§ **AIM OF THE TASK**
Please write out only the lines from the line with "Civil War, World" to the line with "Crafts, DIY, & Making Studying & Teaching", inclusive, exactly as they stand below, without the pictures.

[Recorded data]
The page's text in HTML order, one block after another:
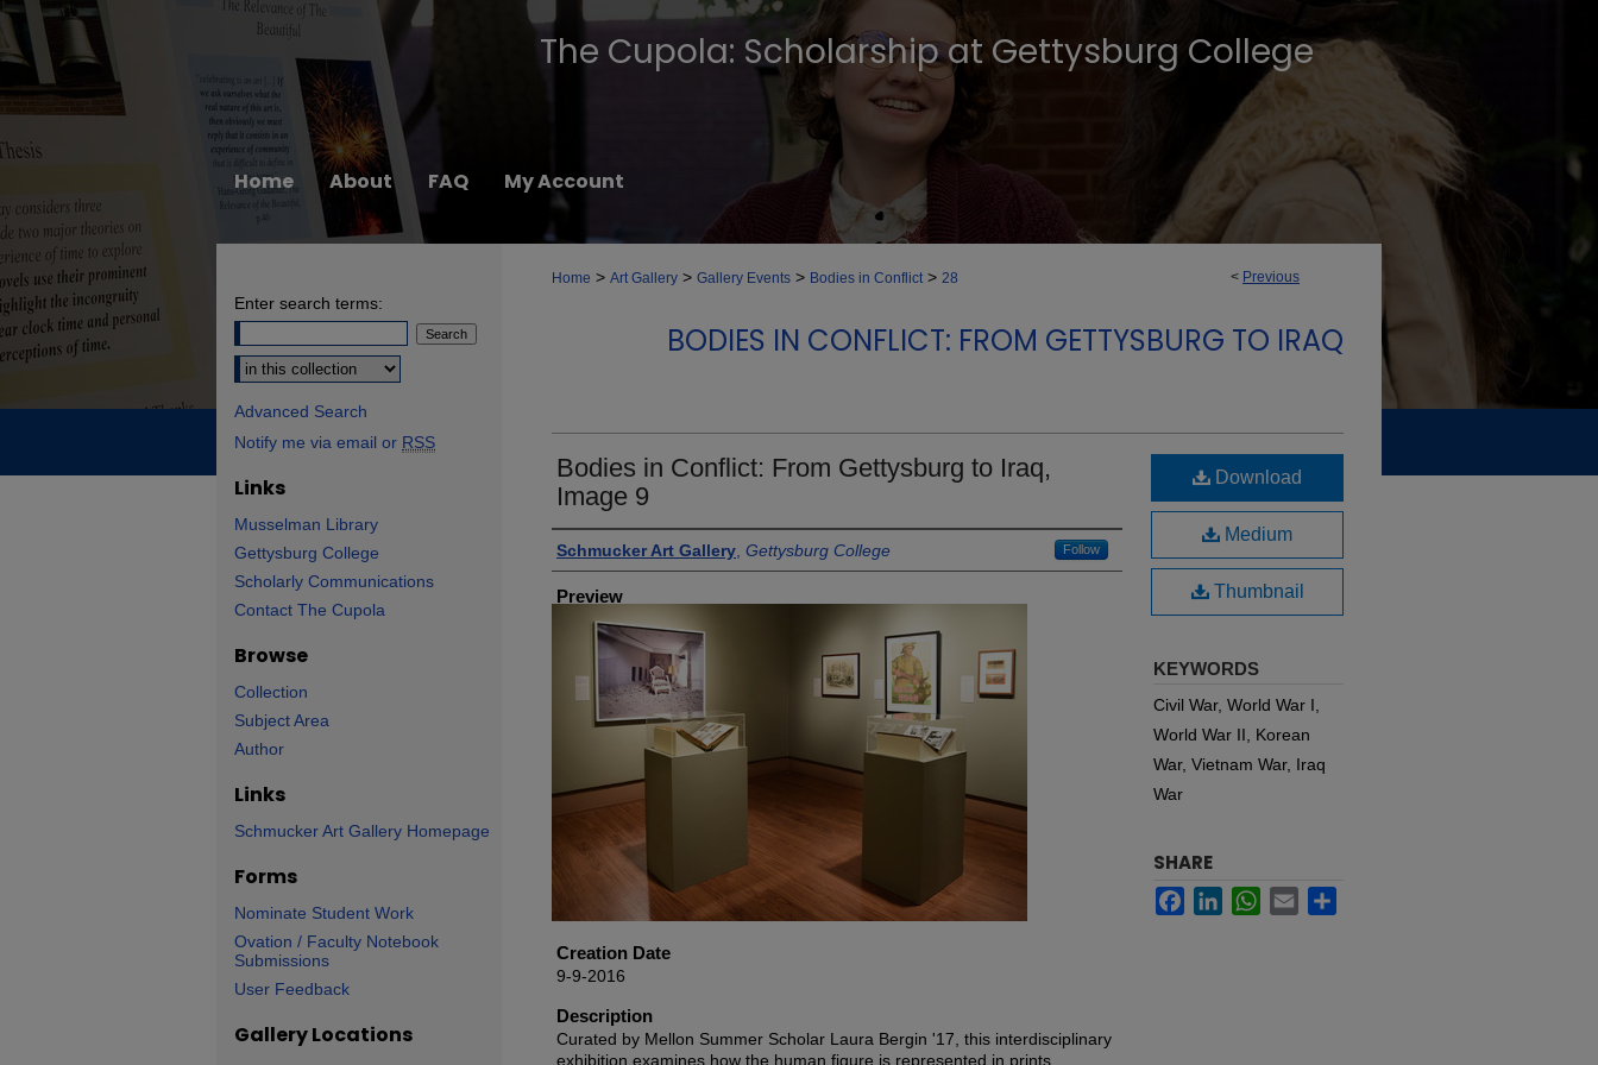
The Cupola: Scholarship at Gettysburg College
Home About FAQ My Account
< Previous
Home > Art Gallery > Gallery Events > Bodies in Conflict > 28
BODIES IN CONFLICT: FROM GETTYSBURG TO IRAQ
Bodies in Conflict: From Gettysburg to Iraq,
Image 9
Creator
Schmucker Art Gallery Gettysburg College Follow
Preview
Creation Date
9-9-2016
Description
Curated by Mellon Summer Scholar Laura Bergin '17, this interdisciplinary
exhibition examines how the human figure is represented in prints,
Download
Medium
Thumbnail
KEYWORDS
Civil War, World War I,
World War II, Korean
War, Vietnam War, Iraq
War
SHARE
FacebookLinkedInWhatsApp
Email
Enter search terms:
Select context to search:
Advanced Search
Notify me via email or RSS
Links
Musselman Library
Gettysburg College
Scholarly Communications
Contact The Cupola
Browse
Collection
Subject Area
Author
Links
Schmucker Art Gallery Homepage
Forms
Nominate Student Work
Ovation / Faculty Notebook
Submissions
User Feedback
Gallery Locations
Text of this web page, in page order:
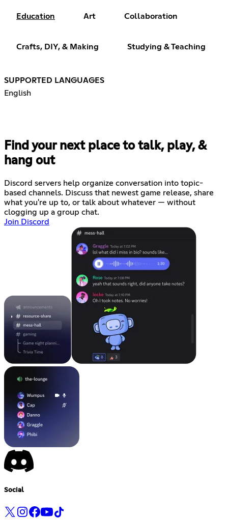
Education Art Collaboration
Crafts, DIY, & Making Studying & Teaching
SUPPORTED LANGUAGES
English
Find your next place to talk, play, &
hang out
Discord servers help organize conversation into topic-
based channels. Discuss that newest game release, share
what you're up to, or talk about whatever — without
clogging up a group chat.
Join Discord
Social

§ **SOLUTION TO THIS PROBLEM**
Civil War, World War I,
World War II, Korean
War, Vietnam War, Iraq
War
SHARE
FacebookLinkedInWhatsApp
Email
Enter search terms:
Select context to search:
Advanced Search
Notify me via email or RSS
Links
Musselman Library
Gettysburg College
Scholarly Communications
Contact The Cupola
Browse
Collection
Subject Area
Author
Links
Schmucker Art Gallery Homepage
Forms
Nominate Student Work
Ovation / Faculty Notebook
Submissions
User Feedback
Gallery Locations
Text of this web page, in page order:
Education Art Collaboration
Crafts, DIY, & Making Studying & Teaching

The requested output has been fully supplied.